Recorded data:
_____

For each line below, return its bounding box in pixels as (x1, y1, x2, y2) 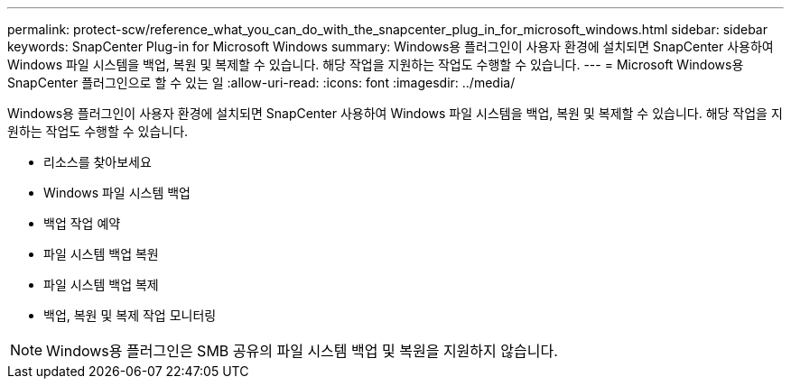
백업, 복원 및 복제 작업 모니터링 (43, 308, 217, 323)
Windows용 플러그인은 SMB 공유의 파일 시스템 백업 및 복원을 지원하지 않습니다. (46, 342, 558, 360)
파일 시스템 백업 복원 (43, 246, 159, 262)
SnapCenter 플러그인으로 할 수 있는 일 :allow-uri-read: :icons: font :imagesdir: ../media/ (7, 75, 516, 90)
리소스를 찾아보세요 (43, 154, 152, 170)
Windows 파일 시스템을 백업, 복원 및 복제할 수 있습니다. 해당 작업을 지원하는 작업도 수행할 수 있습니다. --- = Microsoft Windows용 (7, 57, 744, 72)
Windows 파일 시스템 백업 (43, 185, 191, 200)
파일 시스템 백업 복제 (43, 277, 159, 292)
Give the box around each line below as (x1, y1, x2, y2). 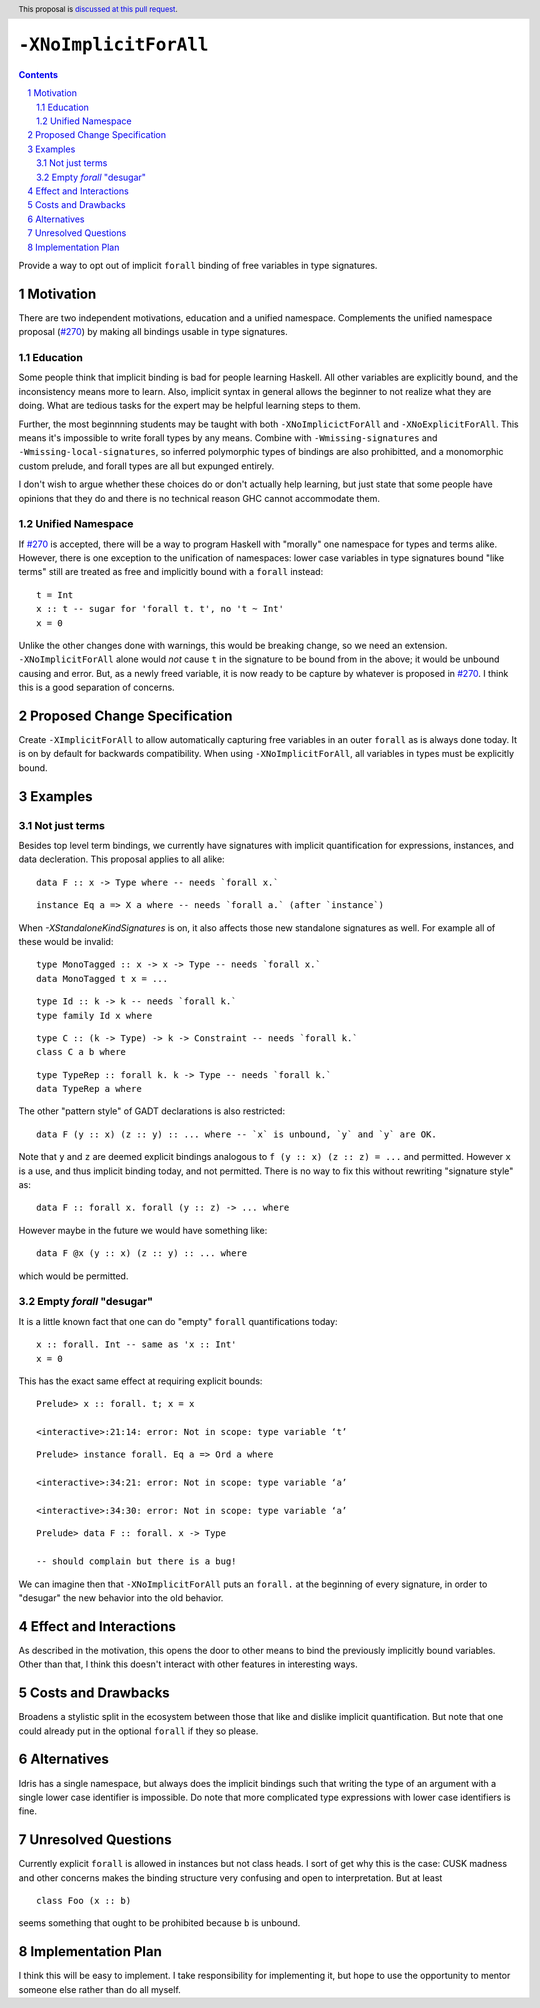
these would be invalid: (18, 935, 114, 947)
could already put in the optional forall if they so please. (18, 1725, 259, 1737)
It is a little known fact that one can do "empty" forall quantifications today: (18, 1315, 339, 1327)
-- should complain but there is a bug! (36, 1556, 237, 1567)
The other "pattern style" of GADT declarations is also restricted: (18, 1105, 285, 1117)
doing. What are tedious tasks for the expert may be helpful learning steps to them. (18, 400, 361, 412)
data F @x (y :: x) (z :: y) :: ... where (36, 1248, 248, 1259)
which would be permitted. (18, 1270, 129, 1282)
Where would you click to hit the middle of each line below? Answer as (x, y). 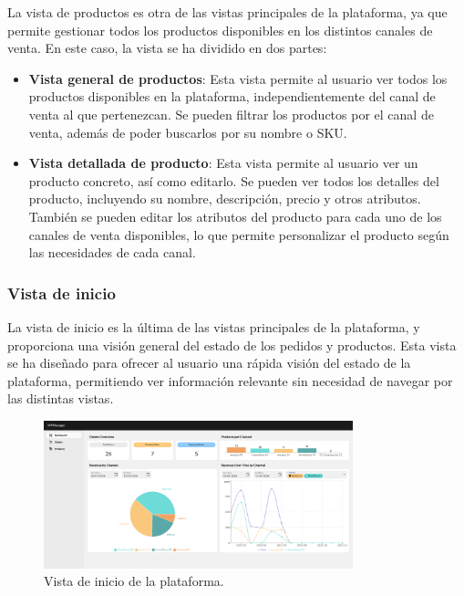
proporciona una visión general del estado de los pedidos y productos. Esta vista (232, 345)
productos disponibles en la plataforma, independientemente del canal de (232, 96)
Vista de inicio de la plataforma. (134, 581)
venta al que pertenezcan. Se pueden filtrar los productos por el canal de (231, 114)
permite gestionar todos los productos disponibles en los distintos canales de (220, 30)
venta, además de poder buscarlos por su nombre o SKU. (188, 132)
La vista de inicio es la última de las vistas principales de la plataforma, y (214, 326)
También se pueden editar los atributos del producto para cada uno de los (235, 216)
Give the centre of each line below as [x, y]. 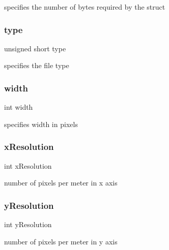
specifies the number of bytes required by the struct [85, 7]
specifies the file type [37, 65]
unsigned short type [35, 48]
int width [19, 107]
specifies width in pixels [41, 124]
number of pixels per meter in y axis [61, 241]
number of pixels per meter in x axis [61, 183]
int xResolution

_____

Task item: Beginning at the line with "doing. What are" and ending at the line with "which would be", reproduce each line of the data above exactly, and add no other lines.

Answer section:
doing. What are tedious tasks for the expert may be helpful learning steps to them. (18, 400, 361, 412)
data F @x (y :: x) (z :: y) :: ... where (36, 1248, 248, 1259)
which would be permitted. (18, 1270, 129, 1282)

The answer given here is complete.